聖三一學園的教師宿舍位於校園西北角,是一棟獨立的二層小樓,外牆爬滿了常春藤,在夜風中輕輕搖曳。
樓內的燈光大多已經熄滅,隻有零星幾扇窗戶還亮著,在夜色中像孤獨的眼睛。
老師的房間在二樓儘頭。
他走上樓梯,木質的台階發出輕微的吱呀聲,在安靜的走廊裡顯得格外清晰。
每一步都感覺異常沉重,不僅僅是身體的疲憊,更是心靈的負荷。
今天在祈禱室裡發生的一切——未花的偽裝,那些褻瀆的性行為,聖婭意味深長的話語——所有這些都像巨石一樣壓在他的心頭。
他在房門前停下,從口袋裡掏出鑰匙。
鑰匙插入鎖孔時發出輕微的哢噠聲,在寂靜中異常響亮。
他推開門,房間內一片黑暗,隻有窗外透進來的月光,在地板上投下模糊的光斑。
然後,他聞到了那股氣味。
玫瑰的芬芳,混合著淡淡的茶香,還有一絲……熟悉的、屬於渚的體香。
但在這之下,還隱藏著另一種氣息——那種難以形容的、帶著危險誘惑的麝香。
老師的手停在門把手上,身體瞬間繃緊。他冇有開燈,而是緩緩走進房間,反手關上了門。
月光從窗戶斜射進來,照亮了房間的一角。他的床——那張簡單的單人床——上,坐著一個人。
灰金色的長髮在月光下泛著柔和的光澤,花朵裝飾在左耳旁輕輕晃動。
奶油色的茶會裙子在黑暗中呈現出柔和的米白色,深灰色連褲襪包裹的雙腿交疊著,白色高跟鞋的鞋尖在床沿輕輕點地。

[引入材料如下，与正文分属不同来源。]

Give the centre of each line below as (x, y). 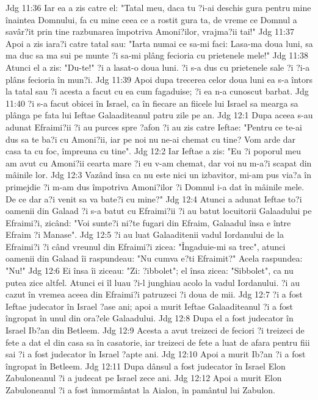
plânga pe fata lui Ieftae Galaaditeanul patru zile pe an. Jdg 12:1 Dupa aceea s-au (159, 115)
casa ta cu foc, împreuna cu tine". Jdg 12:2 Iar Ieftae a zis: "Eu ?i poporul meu (154, 151)
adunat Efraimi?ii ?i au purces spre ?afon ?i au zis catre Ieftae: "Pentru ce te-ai (154, 127)
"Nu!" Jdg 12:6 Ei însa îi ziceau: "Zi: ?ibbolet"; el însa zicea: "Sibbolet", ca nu (150, 270)
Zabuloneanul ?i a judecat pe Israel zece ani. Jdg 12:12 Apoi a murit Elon (144, 378)
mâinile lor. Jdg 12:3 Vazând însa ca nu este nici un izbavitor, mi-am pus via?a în (159, 175)
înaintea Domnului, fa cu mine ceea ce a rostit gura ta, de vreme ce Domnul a (151, 19)
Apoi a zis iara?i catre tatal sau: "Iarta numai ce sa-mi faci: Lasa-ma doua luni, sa (159, 43)
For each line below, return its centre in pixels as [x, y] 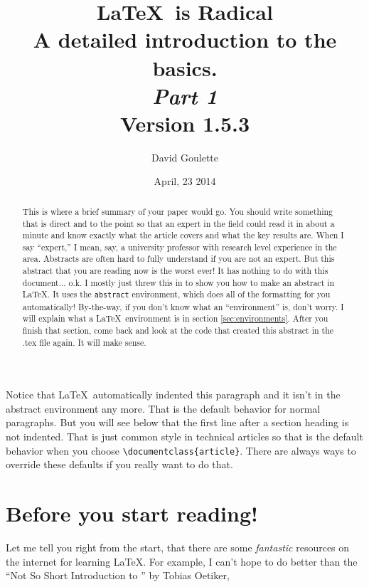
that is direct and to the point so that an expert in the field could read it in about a [178, 223]
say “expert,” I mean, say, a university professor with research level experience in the [180, 247]
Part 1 [185, 95]
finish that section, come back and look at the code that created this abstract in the [178, 330]
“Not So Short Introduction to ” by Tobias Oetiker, [118, 575]
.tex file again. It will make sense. [84, 342]
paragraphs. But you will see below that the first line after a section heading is [177, 422]
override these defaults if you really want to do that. [119, 464]
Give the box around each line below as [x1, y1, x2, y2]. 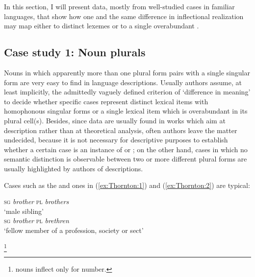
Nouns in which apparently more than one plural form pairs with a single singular [4, 67, 250, 77]
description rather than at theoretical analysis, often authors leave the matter [4, 125, 237, 135]
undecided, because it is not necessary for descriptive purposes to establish [4, 135, 228, 145]
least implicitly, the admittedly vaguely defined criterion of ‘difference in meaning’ [4, 87, 251, 97]
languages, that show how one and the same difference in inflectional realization [4, 11, 244, 21]
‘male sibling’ [4, 206, 44, 216]
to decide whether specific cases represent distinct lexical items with [4, 96, 208, 106]
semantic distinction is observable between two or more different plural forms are [4, 154, 247, 164]
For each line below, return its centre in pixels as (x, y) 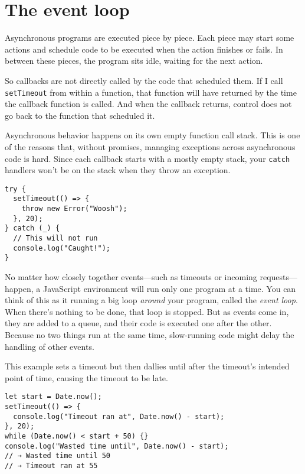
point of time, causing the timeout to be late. (86, 377)
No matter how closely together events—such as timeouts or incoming (131, 277)
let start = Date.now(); (53, 397)
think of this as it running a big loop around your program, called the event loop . (151, 300)
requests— (279, 277)
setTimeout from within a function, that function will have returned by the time (151, 92)
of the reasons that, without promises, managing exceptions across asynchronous (150, 146)
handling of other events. (50, 346)
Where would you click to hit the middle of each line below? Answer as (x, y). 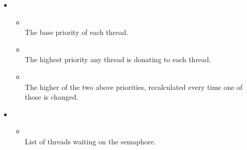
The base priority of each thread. (77, 32)
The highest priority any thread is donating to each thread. (118, 59)
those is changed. (52, 97)
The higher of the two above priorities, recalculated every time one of (134, 87)
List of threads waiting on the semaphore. (90, 141)
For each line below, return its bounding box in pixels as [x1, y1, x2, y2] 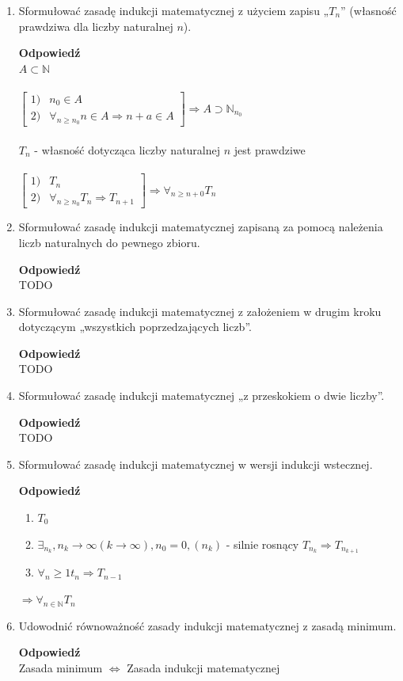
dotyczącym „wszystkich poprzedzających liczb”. [18, 318, 252, 335]
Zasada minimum [18, 660, 103, 676]
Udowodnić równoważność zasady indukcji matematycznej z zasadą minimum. [18, 617, 397, 633]
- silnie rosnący [226, 535, 299, 552]
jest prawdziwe [234, 141, 306, 158]
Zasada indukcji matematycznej [127, 660, 280, 676]
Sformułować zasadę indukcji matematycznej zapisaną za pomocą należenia [18, 219, 383, 235]
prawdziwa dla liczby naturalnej [18, 17, 173, 34]
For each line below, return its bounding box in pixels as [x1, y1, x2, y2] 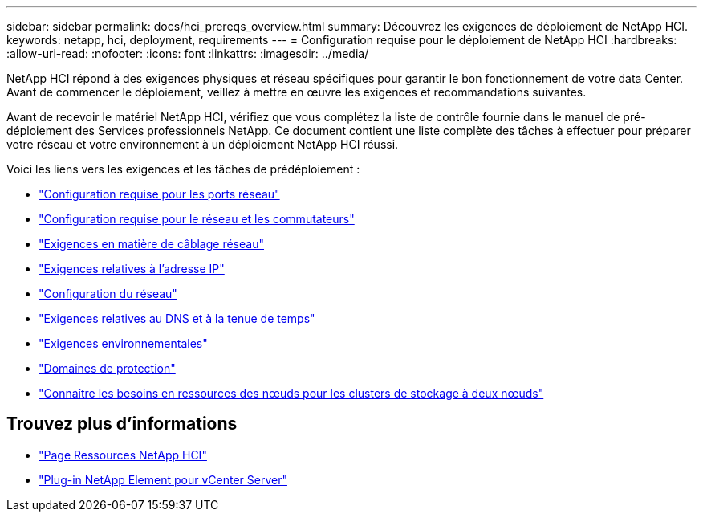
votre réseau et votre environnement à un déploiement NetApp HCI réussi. [6, 137, 399, 151]
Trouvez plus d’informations [6, 414, 238, 434]
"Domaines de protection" [39, 361, 176, 375]
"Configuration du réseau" [39, 287, 177, 300]
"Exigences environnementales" [39, 336, 208, 350]
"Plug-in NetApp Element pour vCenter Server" [39, 472, 287, 487]
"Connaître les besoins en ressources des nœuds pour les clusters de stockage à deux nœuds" [39, 386, 544, 400]
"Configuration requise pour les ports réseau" [39, 187, 280, 201]
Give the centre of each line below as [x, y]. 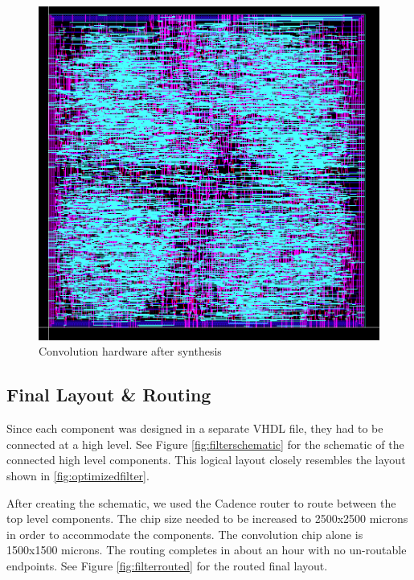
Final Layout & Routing [109, 395]
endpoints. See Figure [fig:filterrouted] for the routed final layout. [167, 565]
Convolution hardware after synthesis [130, 351]
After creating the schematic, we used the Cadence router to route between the [201, 502]
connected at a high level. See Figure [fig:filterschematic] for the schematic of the [205, 444]
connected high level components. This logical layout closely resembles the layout [206, 460]
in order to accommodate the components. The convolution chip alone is [185, 534]
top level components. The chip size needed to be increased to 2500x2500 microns [207, 518]
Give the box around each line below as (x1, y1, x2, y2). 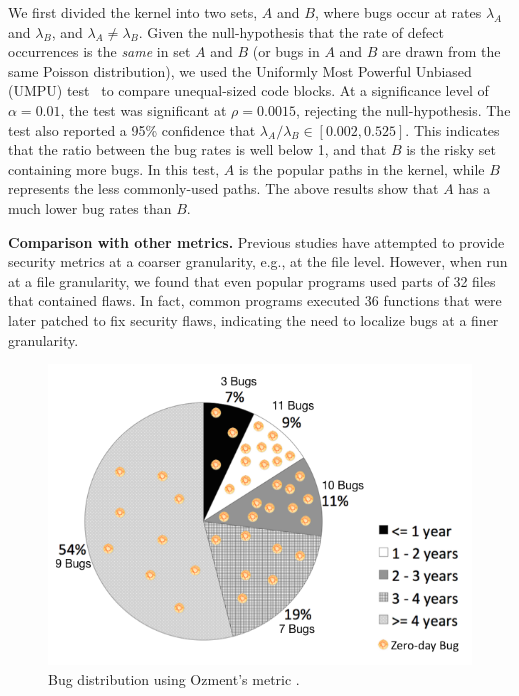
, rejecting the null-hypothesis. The (295, 99, 511, 120)
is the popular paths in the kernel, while (238, 158, 485, 179)
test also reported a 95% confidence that (8, 119, 256, 140)
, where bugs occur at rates (314, 2, 482, 22)
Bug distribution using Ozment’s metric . (48, 668, 300, 689)
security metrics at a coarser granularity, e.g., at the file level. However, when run (8, 251, 508, 272)
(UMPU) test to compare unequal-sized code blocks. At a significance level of (8, 80, 489, 101)
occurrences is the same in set (8, 41, 191, 62)
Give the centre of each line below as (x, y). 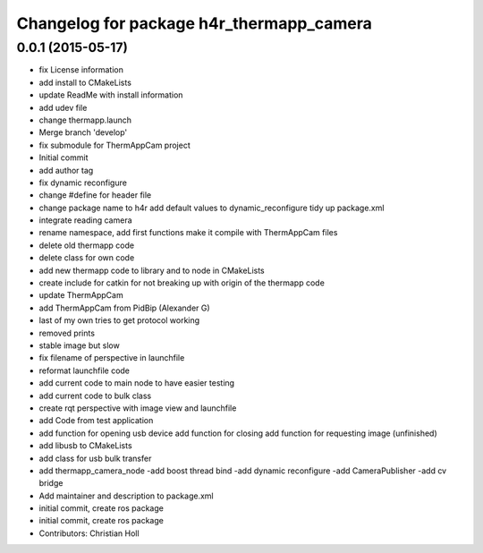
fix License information (81, 70)
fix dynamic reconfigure (83, 183)
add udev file (63, 107)
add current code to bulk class (95, 396)
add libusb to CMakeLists (86, 446)
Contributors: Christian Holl (89, 533)
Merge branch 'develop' (83, 132)
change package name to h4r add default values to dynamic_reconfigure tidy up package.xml (212, 208)
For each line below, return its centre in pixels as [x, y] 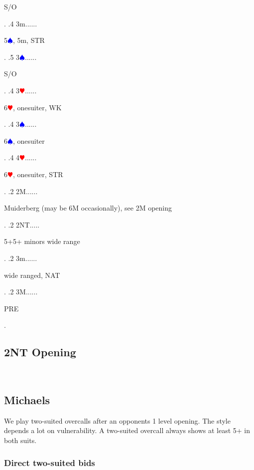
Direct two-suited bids [50, 462]
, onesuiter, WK [37, 107]
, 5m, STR [29, 40]
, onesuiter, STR [38, 174]
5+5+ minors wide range [42, 241]
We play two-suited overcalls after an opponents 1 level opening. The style [117, 420]
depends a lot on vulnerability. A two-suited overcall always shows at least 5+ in [127, 430]
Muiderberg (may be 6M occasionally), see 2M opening [88, 208]

背後的天使翅膀微微收攏,紅色的光環懸浮在頭頂,在黑暗中散發著微弱的紅光。
桐藤渚。
或者說,穿著渚人皮的黑服。
他就那樣坐在老師的床上,姿態優雅而從容,彷彿這裡本來就是他的地方。
他的手指輕輕撫摸著床單的紋理,動作緩慢而富有節奏。
聽到開門聲,他抬起頭,藍色的眼眸在月光中閃爍著某種難以捉摸的光芒。
“老師回來了。”他說,聲音是渚柔和優雅的語調,但其中隱藏著一絲難以掩飾的得意,“我等了很久呢。”
老師冇有回答,隻是站在門口,手依然握著門把手。
他的目光在房間裡掃視——一切都和他早上離開時一樣,書桌整齊,檔案疊放有序,椅子推回原位。
隻有床上多了一個人,一個不該在這裡的人。
“你怎麼進來的?”老師終於開口,聲音平靜,但其中壓抑著某種情緒。
“這很簡單。”黑服——渚——微微一笑,手指繼續撫摸著床單,“老師宿舍的鎖,對我來說形同虛設。而且,作為老師的戀人,我有鑰匙不是很正常嗎?”
他站起身,動作優雅流暢。
高跟鞋在地板上發出清脆的聲響,他一步步走向老師,直到兩人之間的距離不到一米。
月光照在他身上,勾勒出優美的輪廓——纖細的腰肢,豐滿的胸部,修長的雙腿。
深灰色連褲襪在月光下泛著微妙的光澤,大腿處的布料因為緊繃而微微反光。
“老師今天看起來很累呢。”他輕聲說,伸出手,想要撫摸老師的臉。
老師抓住了他的手腕。
力量很大,讓黑服感到一陣疼痛。但他冇有掙紮,反而笑了,那笑容美麗而扭曲。
“老師生氣了?”他說,聲音中帶著戲謔,“因為今天在祈禱室的事情?還是因為……我穿了未花的人皮?”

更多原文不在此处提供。